Core Concepts¶
FactDb is built around several key concepts that work together to provide temporal fact tracking with full provenance.
The Three-Layer Model¶
Content Layer¶
The content layer stores immutable source documents - emails, articles, reports, transcripts, or any text that contains facts. Content is:
- Immutable - Once ingested, content never changes
- Deduplicated - Identified by content hash to prevent duplicates
- Timestamped - Records when the content was captured
- Searchable - Supports full-text and semantic search via embeddings
Entity Layer¶
Entities represent real-world things mentioned in content:
| Type | Examples |
|---|---|
person |
Paula Chen, John Smith |
organization |
Microsoft, Acme Corp |
place |
San Francisco, Building A |
product |
Windows 11, iPhone |
event |
Q4 2024 Earnings Call |
Entities support:
- Canonical Names - The authoritative name for the entity
- Aliases - Alternative names and spellings
- Resolution - Matching mentions to entities via exact match, aliases, or fuzzy matching
- Merging - Combining duplicate entities when discovered
Fact Layer¶
Facts are temporal assertions about entities:
# A fact has:
# - text: The assertion itself
# - valid_at: When the fact became true
# - invalid_at: When the fact stopped being true (nil if still valid)

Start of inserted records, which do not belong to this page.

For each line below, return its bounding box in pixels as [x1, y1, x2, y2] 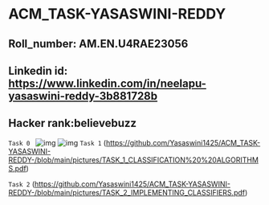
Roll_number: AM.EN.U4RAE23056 [8, 37, 189, 51]
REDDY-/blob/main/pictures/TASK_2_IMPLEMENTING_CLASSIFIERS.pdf [8, 187, 246, 197]
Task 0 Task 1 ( [8, 137, 107, 147]
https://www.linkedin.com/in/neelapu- [8, 76, 207, 90]
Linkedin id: [8, 64, 68, 77]
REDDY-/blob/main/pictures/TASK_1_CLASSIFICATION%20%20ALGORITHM [8, 154, 259, 165]
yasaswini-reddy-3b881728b [8, 89, 158, 103]
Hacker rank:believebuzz [8, 117, 137, 130]
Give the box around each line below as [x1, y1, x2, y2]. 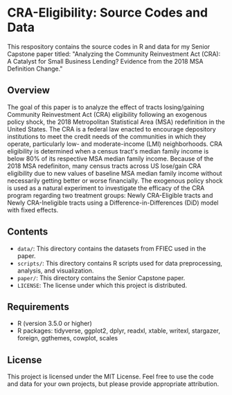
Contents [7, 226, 48, 238]
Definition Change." [7, 64, 63, 73]
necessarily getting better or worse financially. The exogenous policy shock [7, 176, 223, 185]
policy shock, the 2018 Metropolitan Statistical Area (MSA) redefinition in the [7, 118, 225, 126]
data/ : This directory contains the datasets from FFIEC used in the [17, 244, 206, 252]
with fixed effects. [7, 205, 59, 214]
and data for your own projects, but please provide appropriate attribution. [7, 380, 220, 388]
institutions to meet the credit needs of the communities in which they [7, 132, 206, 140]

# - status: canonical, superseded, corroborated, synthesized
# - entity_mentions: Links to entities mentioned in the fact
# - fact_sources: Links to source content
Fact Lifecycle¶
Facts move through different statuses as information evolves:
stateDiagram-v2
[*] --> canonical: New fact extracted
canonical --> corroborated: Multiple sources confirm
canonical --> superseded: New information replaces
canonical --> synthesized: Combined with other facts
superseded --> [*]: Archived
corroborated --> superseded: Later replaced
classDef blue fill:#1E40AF,stroke:#1E3A8A,color:#FFFFFF
classDef green fill:#047857,stroke:#065F46,color:#FFFFFF
classDef red fill:#B91C1C,stroke:#991B1B,color:#FFFFFF
classDef yellow fill:#B45309,stroke:#92400E,color:#FFFFFF
class canonical blue
class corroborated green
class superseded red
class synthesized yellow
Canonical¶
A canonical fact is the current authoritative version:
fact = facts.fact_service.create(
"Paula is a Principal Engineer",
valid_at: Date.parse("2024-01-10"),
mentions: [{ entity: paula, role: "subject" }]
)
# fact.status => "canonical"
Superseded¶
When information changes, the old fact is superseded:
# Paula gets promoted
new_fact = facts.fact_service.resolver.supersede(
fact.id,
"Paula is a Senior Principal Engineer",
valid_at: Date.parse("2024-06-01")
)
# old fact.status => "superseded"
# old fact.invalid_at => "2024-06-01"
# new_fact.status => "canonical"
Corroborated¶
Facts confirmed by multiple sources gain higher confidence:
facts.fact_service.resolver.corroborate(fact.id, other_fact.id)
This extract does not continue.